Barsinghausen - Der Auftakt ist geschafft. Endlich. 112 Tage nach dem 0:1 in Havelse durften die Fußballer der BSV Rehden mal wieder ein Pflichtspiel in der Regionalliga bestreiten. Dass dieses dann zu einer müden Nullnummer beim 1. FC Germania Egestorf/Langreder geriet, war BSV-Trainer Benedetto Muzzicato schnurzpiepegal.
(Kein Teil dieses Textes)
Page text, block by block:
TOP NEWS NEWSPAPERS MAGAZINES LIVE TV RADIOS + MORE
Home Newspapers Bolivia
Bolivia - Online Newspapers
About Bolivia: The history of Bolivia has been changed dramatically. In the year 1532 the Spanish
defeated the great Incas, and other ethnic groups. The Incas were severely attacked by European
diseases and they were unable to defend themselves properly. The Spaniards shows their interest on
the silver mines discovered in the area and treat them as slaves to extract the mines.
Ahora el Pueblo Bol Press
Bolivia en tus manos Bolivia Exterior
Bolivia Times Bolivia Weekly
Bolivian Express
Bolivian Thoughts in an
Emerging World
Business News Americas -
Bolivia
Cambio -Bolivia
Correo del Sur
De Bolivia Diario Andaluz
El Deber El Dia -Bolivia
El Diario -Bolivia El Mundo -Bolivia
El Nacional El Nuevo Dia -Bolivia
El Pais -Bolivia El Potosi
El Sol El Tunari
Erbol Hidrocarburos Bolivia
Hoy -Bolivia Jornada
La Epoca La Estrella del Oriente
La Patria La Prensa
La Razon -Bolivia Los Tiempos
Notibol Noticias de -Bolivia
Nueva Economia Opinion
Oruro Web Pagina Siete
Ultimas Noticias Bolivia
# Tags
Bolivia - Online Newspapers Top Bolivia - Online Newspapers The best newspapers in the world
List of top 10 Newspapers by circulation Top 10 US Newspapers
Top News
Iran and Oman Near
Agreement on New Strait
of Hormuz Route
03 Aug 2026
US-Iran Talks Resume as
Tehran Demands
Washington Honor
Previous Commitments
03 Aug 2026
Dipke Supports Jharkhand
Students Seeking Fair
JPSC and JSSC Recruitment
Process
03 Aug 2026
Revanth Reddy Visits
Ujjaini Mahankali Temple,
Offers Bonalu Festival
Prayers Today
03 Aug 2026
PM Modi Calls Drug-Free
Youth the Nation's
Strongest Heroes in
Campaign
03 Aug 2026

„Wir haben den ganzen Februar nicht gescheit trainieren können. Und wir mussten gegen einen Gegner ran, der bereits zwei Spiele absolvieren konnte, der deshalb schon im Rhythmus ist. Daher muss ich sagen, dass ich mit dem Punkt sehr zufrieden bin.“

Mit der ersten Dreiviertelstunde nach der Mammut-Winterpause war Muzzicato allerdings nicht so einverstanden. Er hatte seine Schwarz-Weißen in einem „defensiv ausgerichteten“ 3-4-3-System auf den Egestorfer „Acker“ geschickt. Dass die Rehdener es erst einmal etwas gemächlicher angingen, hatte einen simplen Grund. „Wir wussten einfach nicht genau, wo wir wirklich schon stehen“, betonte der Coach. Daher: Safety first.
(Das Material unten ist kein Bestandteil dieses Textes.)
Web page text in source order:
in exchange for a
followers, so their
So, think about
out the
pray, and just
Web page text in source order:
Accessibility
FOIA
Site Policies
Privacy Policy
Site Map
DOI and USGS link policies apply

Egestorf bereitwillig den Ball überlassen

Die Gäste überließen Egestorf bereitwillig den Ball, erst knapp hinter der Mittellinie begannen die Rehdener mit einem zaghaften Pressing. Allerdings stimmten die Abstände zwischen den Mannschaftsteilen, Egestorf fand keine freien Räume, weshalb das Spiel sich in einem Mittelfeldgeplänkel verlor. Bei Ballgewinnen wollte Rehden eigentlich zügig über Miguel Fernandes und Philipp Kürble umschalten. „Die beiden haben sich heute allerdings ein bisschen schwer getan“, sagte Muzzicato.

Zur Pause ging Kürble runter, Spielmacher Josip Tomic kam. Als nach einer Stunde Fernandes für Stürmer Fabian Lokaj weichen musste, stellte Muzzicato auf ein 3-4-1-2-System um. Und die Gäste hatten jetzt ihre beste Phase. Viktor Pekrul eroberte mit einer starken Grätsche den Ball, von der rechten Grundlinie passte der Rehdener Routinier auf Lokaj, doch aufgrund eines Platzfehlers verpasste der 21-jährige Mittelstürmer (72.). 
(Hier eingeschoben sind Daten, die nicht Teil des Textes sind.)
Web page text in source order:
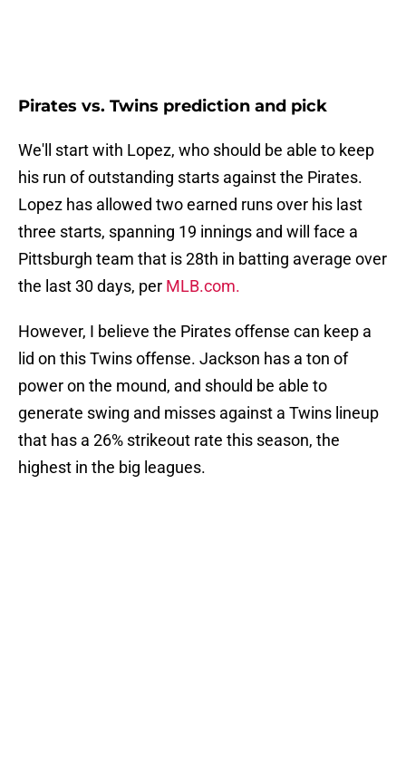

Vier Minuten später kam Mittelfeldmotor Corvin Behrens im Strafraum aus halbrechter Position zum Abschluss, doch sein Schuss schlug nur im Außennetz ein. „Mit ein bisschen Matchglück hätte es sogar ein Auswärtssieg werden können“, sagte Muzzicato mit Blick auf diese Szenen.

Rehden-Keeper klärt in höchster Not

Aber auch auf der Gegenseite wurde es nun knapper. Rehdens Keeper Milos Mandic klärte in höchster Not einen 25-Meter-Schuss von Hendrik Weydandt (80.), beim folgenden Eckball stand Lennart Madroch auf der Linie goldrichtig. Somit blieb es bei der Nullnummer.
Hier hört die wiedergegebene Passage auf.